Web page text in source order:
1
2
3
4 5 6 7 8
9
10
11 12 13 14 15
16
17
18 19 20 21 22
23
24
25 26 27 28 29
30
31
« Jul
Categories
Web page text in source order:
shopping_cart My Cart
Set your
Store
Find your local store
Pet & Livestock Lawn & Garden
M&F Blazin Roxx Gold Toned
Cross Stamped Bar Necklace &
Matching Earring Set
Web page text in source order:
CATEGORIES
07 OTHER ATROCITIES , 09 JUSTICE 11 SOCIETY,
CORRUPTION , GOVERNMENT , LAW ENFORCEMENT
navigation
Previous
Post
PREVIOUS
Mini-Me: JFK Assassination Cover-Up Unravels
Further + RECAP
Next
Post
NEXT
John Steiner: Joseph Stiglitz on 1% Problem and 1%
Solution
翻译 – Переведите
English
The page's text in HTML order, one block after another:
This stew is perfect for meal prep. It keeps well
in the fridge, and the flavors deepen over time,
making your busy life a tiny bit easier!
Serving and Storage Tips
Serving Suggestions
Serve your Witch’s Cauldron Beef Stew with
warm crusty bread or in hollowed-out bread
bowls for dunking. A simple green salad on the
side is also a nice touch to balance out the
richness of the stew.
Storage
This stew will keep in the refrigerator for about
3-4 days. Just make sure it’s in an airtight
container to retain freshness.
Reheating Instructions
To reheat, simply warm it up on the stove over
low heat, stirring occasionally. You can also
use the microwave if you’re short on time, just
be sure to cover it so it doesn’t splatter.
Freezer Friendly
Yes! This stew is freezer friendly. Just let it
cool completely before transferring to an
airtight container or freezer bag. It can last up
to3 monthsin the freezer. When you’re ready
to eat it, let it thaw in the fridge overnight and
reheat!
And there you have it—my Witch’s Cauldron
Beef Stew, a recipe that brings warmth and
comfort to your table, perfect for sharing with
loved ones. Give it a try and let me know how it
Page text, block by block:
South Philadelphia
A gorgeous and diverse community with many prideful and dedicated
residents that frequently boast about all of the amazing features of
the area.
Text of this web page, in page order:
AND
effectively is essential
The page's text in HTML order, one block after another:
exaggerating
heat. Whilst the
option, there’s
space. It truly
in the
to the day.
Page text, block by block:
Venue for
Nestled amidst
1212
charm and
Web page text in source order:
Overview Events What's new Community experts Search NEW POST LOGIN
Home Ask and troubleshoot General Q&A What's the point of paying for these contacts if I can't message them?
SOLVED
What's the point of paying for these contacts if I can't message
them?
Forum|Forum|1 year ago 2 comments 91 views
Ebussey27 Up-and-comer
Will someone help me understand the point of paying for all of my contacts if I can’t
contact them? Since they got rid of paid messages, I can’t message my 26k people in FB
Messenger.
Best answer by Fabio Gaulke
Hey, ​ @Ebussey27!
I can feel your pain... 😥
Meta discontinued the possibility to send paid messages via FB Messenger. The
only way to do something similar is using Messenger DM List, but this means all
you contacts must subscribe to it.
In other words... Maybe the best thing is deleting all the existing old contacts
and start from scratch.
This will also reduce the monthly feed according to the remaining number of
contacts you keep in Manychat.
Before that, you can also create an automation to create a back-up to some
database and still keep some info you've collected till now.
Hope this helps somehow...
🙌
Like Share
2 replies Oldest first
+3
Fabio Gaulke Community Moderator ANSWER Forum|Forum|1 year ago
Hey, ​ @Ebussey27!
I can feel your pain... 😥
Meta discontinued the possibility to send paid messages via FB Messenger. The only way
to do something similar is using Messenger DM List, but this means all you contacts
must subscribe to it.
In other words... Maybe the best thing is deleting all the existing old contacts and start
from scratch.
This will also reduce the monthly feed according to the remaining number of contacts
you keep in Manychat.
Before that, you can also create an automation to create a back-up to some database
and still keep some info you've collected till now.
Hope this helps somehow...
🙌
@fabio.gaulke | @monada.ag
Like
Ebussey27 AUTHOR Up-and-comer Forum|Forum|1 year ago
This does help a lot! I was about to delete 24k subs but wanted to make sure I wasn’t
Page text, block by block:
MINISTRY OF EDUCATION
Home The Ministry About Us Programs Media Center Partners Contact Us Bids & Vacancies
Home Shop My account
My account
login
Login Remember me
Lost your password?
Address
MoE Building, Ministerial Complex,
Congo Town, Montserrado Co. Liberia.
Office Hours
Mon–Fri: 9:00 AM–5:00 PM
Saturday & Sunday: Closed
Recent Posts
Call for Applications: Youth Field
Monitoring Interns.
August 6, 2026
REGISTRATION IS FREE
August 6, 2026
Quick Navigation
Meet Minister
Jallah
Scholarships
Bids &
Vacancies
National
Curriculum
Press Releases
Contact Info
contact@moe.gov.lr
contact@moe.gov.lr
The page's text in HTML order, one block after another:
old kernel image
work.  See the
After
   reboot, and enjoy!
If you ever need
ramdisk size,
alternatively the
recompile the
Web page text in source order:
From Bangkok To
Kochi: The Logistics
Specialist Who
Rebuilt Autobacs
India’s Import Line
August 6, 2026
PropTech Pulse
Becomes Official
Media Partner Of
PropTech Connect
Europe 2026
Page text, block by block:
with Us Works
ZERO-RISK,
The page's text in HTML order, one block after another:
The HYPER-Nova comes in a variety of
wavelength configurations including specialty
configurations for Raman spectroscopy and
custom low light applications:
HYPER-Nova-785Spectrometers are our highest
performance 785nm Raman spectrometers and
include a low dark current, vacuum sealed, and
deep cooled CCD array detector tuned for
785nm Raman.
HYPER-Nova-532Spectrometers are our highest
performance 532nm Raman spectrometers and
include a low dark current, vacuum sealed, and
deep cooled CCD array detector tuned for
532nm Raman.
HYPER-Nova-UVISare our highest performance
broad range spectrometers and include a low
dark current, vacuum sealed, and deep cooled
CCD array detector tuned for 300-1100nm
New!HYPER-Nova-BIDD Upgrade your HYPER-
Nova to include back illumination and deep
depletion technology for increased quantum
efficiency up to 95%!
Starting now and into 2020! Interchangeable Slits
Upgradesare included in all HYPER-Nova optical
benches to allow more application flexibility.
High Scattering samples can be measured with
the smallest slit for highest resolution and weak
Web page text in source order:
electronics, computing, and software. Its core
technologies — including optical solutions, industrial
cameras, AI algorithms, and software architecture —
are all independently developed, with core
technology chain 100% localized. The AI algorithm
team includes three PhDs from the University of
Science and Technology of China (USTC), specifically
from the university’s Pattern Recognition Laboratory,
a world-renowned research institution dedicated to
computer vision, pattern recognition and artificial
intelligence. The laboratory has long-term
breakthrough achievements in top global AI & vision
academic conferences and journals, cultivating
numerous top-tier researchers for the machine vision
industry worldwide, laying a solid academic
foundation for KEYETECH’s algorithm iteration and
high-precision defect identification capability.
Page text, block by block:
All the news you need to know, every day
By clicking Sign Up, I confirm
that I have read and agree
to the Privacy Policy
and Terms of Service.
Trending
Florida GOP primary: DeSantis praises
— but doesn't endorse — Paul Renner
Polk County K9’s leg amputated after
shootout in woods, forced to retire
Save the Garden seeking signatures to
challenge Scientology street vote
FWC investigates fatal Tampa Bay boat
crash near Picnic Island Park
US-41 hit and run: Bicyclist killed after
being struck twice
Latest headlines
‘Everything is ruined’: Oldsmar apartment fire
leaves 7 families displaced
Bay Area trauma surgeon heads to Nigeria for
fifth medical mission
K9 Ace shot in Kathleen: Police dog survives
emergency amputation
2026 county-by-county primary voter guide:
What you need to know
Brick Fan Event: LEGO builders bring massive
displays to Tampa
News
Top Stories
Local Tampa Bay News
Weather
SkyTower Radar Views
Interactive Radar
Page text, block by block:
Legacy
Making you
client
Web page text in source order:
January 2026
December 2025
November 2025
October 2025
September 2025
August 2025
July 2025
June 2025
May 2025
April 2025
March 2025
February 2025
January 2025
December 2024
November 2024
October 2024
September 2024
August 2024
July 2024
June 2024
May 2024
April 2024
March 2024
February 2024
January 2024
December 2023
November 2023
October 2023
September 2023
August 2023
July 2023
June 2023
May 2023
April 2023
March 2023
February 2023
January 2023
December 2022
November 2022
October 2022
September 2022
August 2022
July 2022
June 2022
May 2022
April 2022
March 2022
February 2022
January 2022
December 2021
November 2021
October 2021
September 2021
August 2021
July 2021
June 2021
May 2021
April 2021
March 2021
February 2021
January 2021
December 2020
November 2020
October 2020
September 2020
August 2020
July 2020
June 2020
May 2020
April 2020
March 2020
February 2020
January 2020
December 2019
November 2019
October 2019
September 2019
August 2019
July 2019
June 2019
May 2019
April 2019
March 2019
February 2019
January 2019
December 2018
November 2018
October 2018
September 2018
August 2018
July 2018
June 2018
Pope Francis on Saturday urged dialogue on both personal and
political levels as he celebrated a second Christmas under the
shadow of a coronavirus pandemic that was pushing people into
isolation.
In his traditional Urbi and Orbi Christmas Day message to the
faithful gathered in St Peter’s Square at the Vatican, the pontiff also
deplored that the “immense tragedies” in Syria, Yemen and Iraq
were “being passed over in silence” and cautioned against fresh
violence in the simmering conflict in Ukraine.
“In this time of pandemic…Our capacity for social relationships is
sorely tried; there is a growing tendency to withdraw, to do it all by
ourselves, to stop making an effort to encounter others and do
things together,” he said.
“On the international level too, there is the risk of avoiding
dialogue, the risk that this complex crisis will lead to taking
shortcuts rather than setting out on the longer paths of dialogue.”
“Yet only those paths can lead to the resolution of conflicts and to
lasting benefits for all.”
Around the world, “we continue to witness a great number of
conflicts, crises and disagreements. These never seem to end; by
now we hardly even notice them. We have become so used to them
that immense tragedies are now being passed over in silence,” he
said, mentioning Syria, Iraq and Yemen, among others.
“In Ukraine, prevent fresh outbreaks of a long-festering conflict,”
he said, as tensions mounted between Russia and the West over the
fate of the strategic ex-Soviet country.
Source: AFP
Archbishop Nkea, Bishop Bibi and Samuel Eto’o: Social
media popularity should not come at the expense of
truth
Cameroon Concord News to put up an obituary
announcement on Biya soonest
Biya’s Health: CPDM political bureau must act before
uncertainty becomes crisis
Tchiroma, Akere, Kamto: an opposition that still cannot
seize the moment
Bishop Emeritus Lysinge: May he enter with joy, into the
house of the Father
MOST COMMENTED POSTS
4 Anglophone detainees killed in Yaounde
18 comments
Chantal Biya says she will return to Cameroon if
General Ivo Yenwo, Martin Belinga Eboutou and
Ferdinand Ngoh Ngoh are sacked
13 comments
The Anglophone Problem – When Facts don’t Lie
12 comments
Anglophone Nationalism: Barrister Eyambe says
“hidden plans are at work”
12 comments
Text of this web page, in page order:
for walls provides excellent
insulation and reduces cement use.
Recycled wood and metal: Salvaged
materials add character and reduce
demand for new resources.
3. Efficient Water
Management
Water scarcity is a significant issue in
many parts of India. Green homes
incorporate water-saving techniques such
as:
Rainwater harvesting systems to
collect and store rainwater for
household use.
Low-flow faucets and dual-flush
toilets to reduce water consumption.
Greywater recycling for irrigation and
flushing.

━━━━━━━━━━━━━━━━━━━━━━━━━━━━━━

Looking at the listing above, which lines hold "make"? Copy every such line.

-- Completed exercise --
3-4 days. Just make sure it’s in an airtight
This does help a lot! I was about to delete 24k subs but wanted to make sure I wasn’t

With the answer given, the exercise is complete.